NegiccoのKaedeさん(かえぽ)がソロデビューする。その知らせは2月1日、おそらく全てのネギッコファンに驚きと喜びをもって迎えられた。

デビューシングルは『クラウドナイン』というタイトルで、4月23日にCD-Rで発売になるとのこと。作詞・作曲・編曲はネギッコファンにはおなじみのバンド、スカートでキーボードを担当している佐藤優介さんが手がける。

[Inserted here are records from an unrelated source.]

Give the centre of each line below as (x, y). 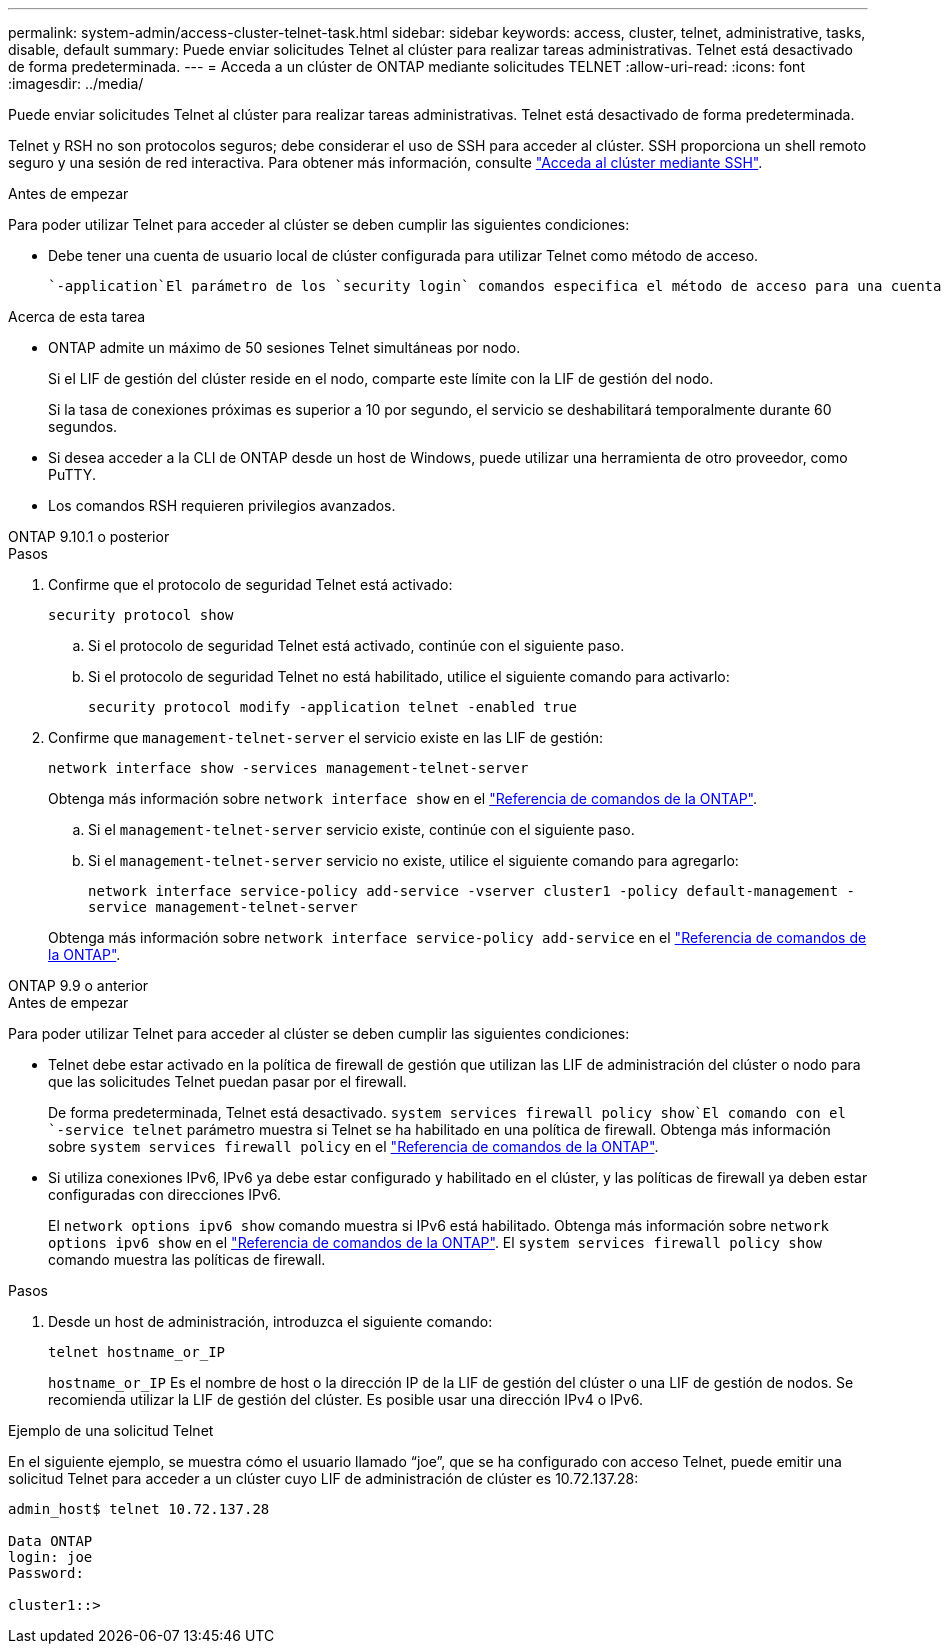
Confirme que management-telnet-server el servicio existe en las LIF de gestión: (326, 737)
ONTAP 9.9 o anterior (78, 985)
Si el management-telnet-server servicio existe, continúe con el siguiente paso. (361, 829)
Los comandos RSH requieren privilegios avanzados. (222, 505)
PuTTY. (72, 474)
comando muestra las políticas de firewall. (187, 1259)
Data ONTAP (50, 1541)
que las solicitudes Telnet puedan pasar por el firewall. (227, 1081)
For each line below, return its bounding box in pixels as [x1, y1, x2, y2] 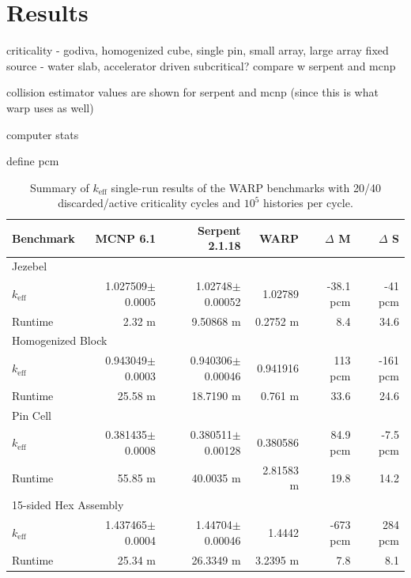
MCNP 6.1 [95, 229, 156, 246]
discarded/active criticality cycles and [58, 195, 241, 211]
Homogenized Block [12, 332, 107, 349]
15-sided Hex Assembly [12, 497, 124, 513]
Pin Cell [12, 406, 51, 423]
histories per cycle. [263, 195, 353, 211]
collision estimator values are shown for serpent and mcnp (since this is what [6, 84, 379, 100]
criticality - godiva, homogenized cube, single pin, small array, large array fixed [6, 42, 389, 59]
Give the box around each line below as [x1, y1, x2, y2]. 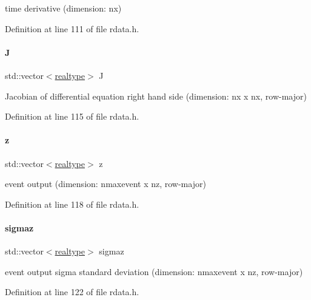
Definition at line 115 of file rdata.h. [5, 110, 139, 123]
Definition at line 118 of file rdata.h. [5, 197, 139, 210]
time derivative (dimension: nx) [5, 2, 122, 14]
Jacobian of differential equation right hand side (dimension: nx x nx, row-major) [5, 89, 307, 102]
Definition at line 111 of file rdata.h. [5, 22, 139, 35]
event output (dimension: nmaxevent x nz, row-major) [5, 177, 206, 190]
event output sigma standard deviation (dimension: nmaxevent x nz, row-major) [5, 265, 303, 278]
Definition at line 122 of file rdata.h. [5, 285, 139, 298]
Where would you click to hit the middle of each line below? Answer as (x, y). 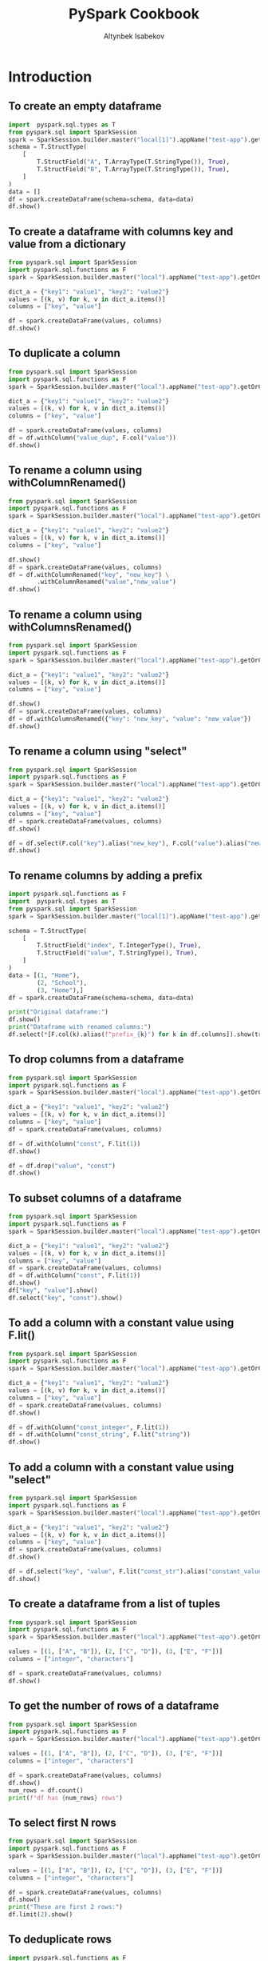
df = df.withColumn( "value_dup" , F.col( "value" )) (93, 438)
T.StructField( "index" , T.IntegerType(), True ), (119, 946)
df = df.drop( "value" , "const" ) (62, 1166)
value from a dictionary (67, 244)
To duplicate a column (65, 353)
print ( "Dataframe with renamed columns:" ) (80, 1027)
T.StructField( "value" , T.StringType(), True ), (117, 953)
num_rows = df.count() (46, 1790)
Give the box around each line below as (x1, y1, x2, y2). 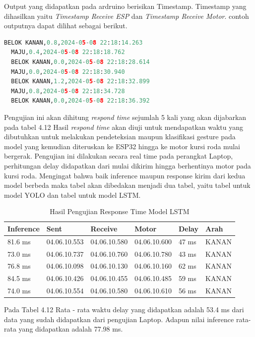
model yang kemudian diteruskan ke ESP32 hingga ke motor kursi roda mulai (4, 141, 240, 151)
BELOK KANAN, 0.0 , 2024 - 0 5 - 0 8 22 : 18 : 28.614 (11, 58, 150, 65)
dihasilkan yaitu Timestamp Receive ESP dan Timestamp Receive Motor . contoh (4, 10, 249, 21)
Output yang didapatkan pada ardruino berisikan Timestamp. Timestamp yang (4, 1, 247, 11)
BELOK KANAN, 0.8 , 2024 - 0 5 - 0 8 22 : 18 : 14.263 (4, 39, 143, 46)
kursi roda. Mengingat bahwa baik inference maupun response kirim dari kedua (4, 170, 246, 180)
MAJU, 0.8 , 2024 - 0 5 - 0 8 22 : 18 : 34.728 (11, 87, 125, 95)
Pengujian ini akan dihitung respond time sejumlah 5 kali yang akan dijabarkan (4, 112, 247, 122)
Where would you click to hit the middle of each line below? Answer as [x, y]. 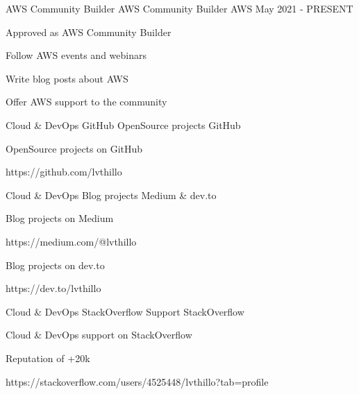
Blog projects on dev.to [55, 265]
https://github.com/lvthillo [64, 172]
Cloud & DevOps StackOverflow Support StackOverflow [125, 311]
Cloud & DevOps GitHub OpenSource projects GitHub [123, 125]
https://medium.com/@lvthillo [71, 241]
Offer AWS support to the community [86, 102]
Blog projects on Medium [60, 218]
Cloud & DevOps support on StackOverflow [99, 335]
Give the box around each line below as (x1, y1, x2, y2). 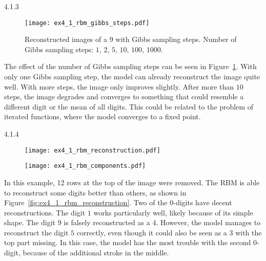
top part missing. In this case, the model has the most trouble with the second (4, 237, 251, 248)
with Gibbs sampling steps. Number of (115, 34, 237, 45)
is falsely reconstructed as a (64, 217, 150, 228)
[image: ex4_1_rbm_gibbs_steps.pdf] (25, 19, 150, 27)
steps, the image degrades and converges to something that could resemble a (4, 91, 244, 102)
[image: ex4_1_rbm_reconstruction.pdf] (25, 146, 160, 154)
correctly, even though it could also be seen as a (76, 227, 227, 237)
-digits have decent (173, 197, 232, 208)
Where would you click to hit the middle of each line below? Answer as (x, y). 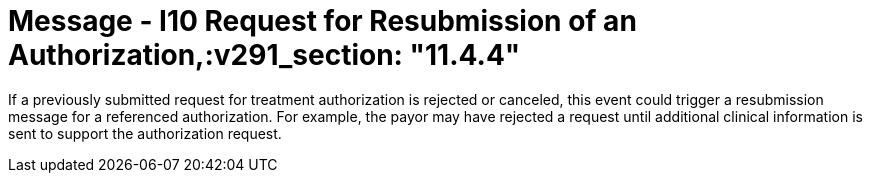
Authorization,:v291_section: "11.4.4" (264, 55)
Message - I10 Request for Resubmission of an (322, 21)
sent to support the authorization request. (145, 133)
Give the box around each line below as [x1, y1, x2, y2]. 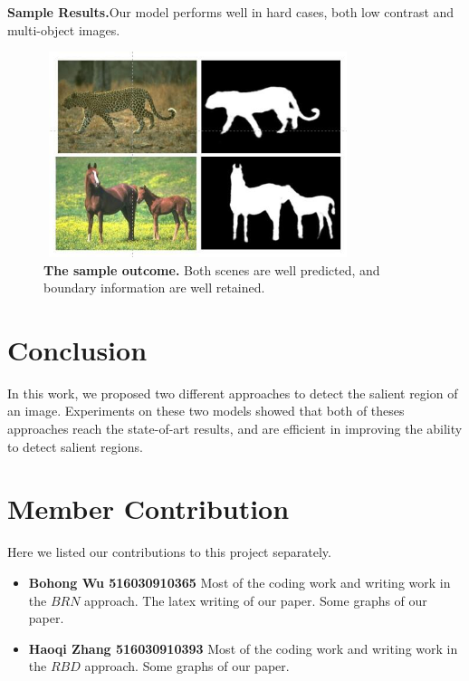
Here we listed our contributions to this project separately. [7, 542, 331, 561]
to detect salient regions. [7, 436, 143, 456]
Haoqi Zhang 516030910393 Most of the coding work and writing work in [28, 638, 458, 657]
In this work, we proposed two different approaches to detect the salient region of [7, 383, 458, 402]
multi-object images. [7, 20, 120, 39]
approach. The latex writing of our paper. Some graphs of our [84, 590, 427, 609]
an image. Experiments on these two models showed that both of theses [7, 401, 405, 420]
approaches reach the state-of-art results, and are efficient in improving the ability [7, 419, 463, 438]
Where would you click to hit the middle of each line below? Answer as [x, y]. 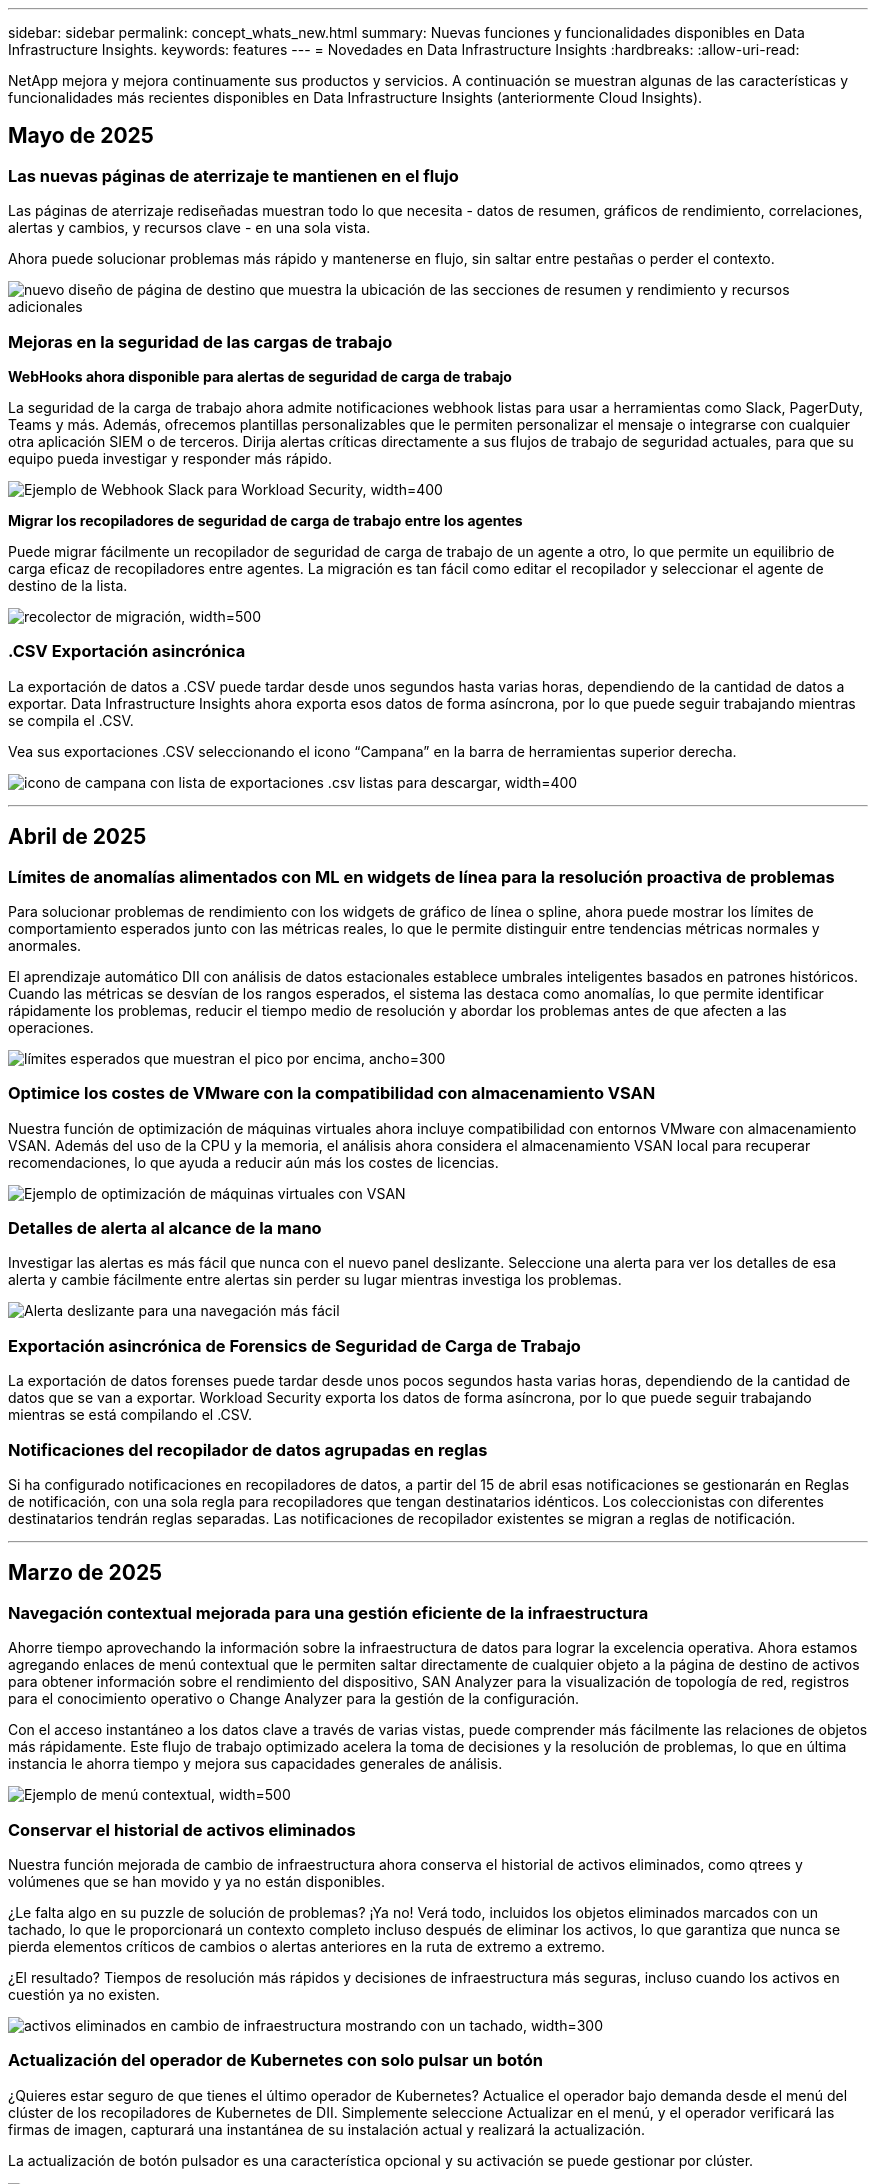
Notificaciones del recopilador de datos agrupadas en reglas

佐藤さんのお姿はかえぽ生誕祭などで何度か見たことがある。佐藤さんはイスに座り、両手を足のあいだに置いたまま大体いつもうなだれている。キーボードを弾くときだけ、手をおもむろに上げて鍵盤をおさえる。そして用を足すと、また両手を下ろしがっくりとうなだれる。その姿があまりにも印象的すぎて、なんだかとても変わった人なんだろうなーというイメージを持っていた。

同CD-Rのカップリングは『おめでとう』という曲。佐藤さん作曲で、かえぽが作詞初挑戦となる。

4月23日のリリースに合わせ、リリースイベントとライブの日程が発表された。まずは4月22日のタワーレコード錦糸町店でのリリイベが、かえぽソロ一発目の表舞台となる。2月半ばの沖縄でのネギッコライブ以降、自分にとっては長いネギッコ断ちの日々が続いていた。2ヶ月以上ネギッコメンバーの誰にも会わず、果たして俺は精神の安定を保てるのだろうかと不安視されていたが、星野みちるさん、ソレイユちゃん、東京女子流、ヌュアンス、南端まいにゃ、桜エビ〜ずなどのライブやイベントに行ったりしてたら、案外あっという間に4月22日(月)になった。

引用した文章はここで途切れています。